La transition énergétique, nouveau visage du colonialisme ?

L’ONG Oxfam dénonce, dans un récent rapport, la perpétuation de pratiques injustes envers les pays africains producteurs de minerais essentiels à la transition énergétique.

« Aujourd’hui, la transition s’accompagne d’un risque de reproduction des modèles d’extractivisme et d’exploitation, et ce sont les personnes les plus marginalisées qui en paient le plus lourd tribut tandis que les élites en tirent les bénéfices ».

Inquiétant constat que celui dressé par Oxfam à propos de la transition énergétique mondiale. Dans un rapport publié fin septembre et intitulé « Unjust Transition: Reclaiming the Energy Future from Climate Colonialism » (Reprendre en main l’avenir énergétique face au colonialisme climatique), l’ONG pointe un processus qui tend pour l’heure à favoriser les inégalités qu’il est pourtant censé combattre.

« Nous voyons les inégalités climatiques à l’œuvre : une transition qui se borne au remplacement des combustibles fossiles par des alternatives vertes, sans remettre en question la surconsommation énergétique des plus riches et tout en laissant bien souvent les communautés à faibles revenus en supporter les coûts les plus élevés », écrit le rapport, dressant un schéma qui lèse systématiquement les plus démunis.

L’Afrique, réservoir de richesses, privée de bénéfices

Le rapport publié en amont de la COP30 prévue en novembre au Brésil met en lumière une réalité aussi cruelle qu’absurde : les pays du Sud concentrent environ 70% des réserves mondiales de minéraux critiques nécessaires à la transition énergétique, mais n’en tirent que des miettes.

« La RDC va fournir plus de 70% du cobalt mondial indispensable aux batteries qu’on utilise notamment dans les véhicules électriques. Mais la République démocratique du Congo ne va capter que 14% de la chaîne de valeur de ce qu’elle produit », témoigne Selma Huart, chargée de plaidoyer à Oxfam, citée par RFI.

« Pour chaque véhicule, la RDC reçoit moins de 10 dollars de redevances. Une personne qui travaille dans les mines touche à peine 7 dollars par jour, ce qui signifie qu’il lui faudrait près de deux ans pour gagner ce que Tesla tire d’une seule voiture », poursuit encore le document.

Un appel pressant à changer de cap

Cette captation des profits s’accompagne de dommages environnementaux et humains considérables. Dans les régions minières comme Kolwezi, les communautés locales subissent la pollution des cours d’eau, la destruction des terres agricoles et des problèmes de santé liés à l’exposition aux métaux lourds.

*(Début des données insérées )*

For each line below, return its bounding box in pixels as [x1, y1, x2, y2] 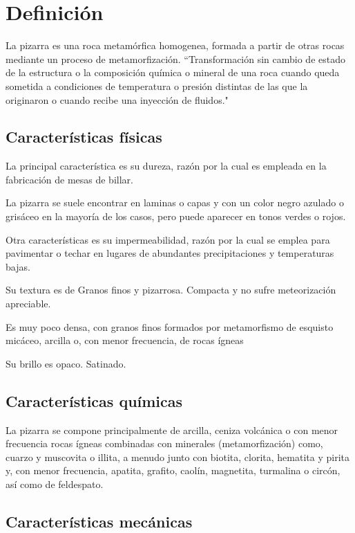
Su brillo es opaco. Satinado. [6, 356, 126, 370]
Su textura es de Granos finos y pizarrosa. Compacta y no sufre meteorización [6, 282, 336, 297]
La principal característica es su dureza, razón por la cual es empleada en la [6, 159, 327, 173]
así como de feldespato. [6, 477, 104, 491]
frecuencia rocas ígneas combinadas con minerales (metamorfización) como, [6, 436, 323, 451]
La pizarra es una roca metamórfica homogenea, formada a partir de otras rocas [6, 38, 345, 53]
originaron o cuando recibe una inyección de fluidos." [6, 92, 229, 107]
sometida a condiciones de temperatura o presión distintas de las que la [6, 78, 308, 93]
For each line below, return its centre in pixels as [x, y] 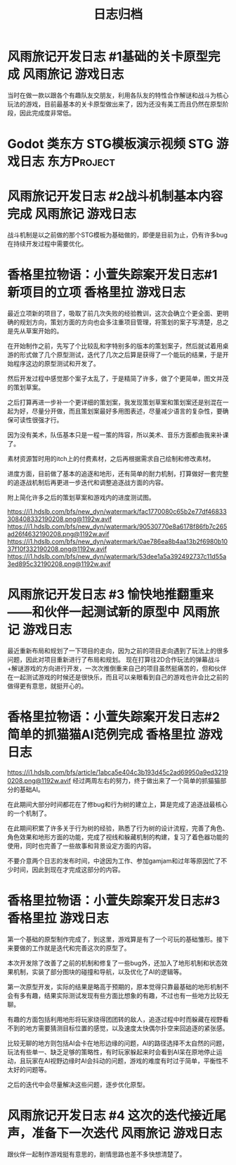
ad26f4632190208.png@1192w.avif [58, 534]
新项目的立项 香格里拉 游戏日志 [97, 292]
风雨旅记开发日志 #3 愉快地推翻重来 [111, 594]
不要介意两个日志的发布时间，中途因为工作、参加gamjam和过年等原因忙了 [114, 861]
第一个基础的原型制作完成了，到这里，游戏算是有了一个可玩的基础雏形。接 [115, 939]
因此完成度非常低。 [47, 113]
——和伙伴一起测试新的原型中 [94, 612]
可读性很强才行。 [38, 420]
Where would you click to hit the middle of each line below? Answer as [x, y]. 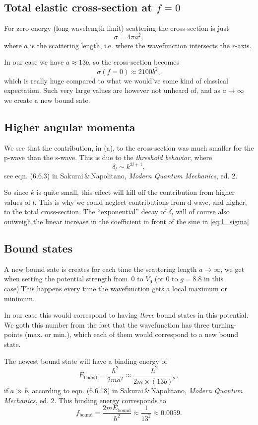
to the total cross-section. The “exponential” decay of [85, 212]
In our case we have [34, 62]
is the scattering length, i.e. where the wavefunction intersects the [130, 45]
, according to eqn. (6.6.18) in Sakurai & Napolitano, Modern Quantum [135, 390]
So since [16, 192]
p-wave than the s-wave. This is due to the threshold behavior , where [108, 157]
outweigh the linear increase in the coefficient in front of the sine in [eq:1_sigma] [127, 221]
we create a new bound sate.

Au-delà de l’exploitation des ressources, le rapport d’Oxfam pointe un autre scandale : la surconsommation des plus fortunés. D’après l’ONG, le 1% le plus riche de la population mondiale consomme une quantité d’énergie si démesurée qu’elle pourrait répondre sept fois aux besoins énergétiques fondamentaux de toutes les personnes actuellement privées d’électricité dans le monde.

Oxfam plaide ainsi pour une « transition énergétique décolonilisée», c’est-à-dire décentralisée, juste et bénéficiant réellement aux populations des pays du Sud. Concrètement, cela implique que les pays africains transforment leurs minerais sur place plutôt que de les exporter bruts, qu’ils développent leurs propres industries d’énergies renouvelables, et qu’ils bénéficient d’un transfert de technologies et de financements équitables de la part des pays riches.